Data extracted from a collection:
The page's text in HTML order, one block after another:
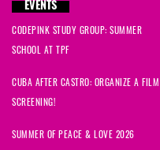
EVENTS
CODEPINK STUDY GROUP: SUMMER
SCHOOL AT TPF
CUBA AFTER CASTRO: ORGANIZE A FILM
SCREENING!
SUMMER OF PEACE & LOVE 2026
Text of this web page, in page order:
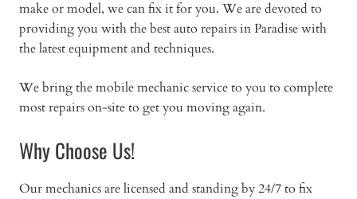
make or model, we can fix it for you. We are devoted to
providing you with the best auto repairs in Paradise with
the latest equipment and techniques.
We bring the mobile mechanic service to you to complete
most repairs on-site to get you moving again.
Why Choose Us!
Our mechanics are licensed and standing by 24/7 to fix

### Problem to solve
When you print the entries, keep every line exactly as it is and drop the pictures.

### Result for this task
The page's text in HTML order, one block after another:
EVENTS
CODEPINK STUDY GROUP: SUMMER
SCHOOL AT TPF
CUBA AFTER CASTRO: ORGANIZE A FILM
SCREENING!
SUMMER OF PEACE & LOVE 2026
Text of this web page, in page order:
make or model, we can fix it for you. We are devoted to
providing you with the best auto repairs in Paradise with
the latest equipment and techniques.
We bring the mobile mechanic service to you to complete
most repairs on-site to get you moving again.
Why Choose Us!
Our mechanics are licensed and standing by 24/7 to fix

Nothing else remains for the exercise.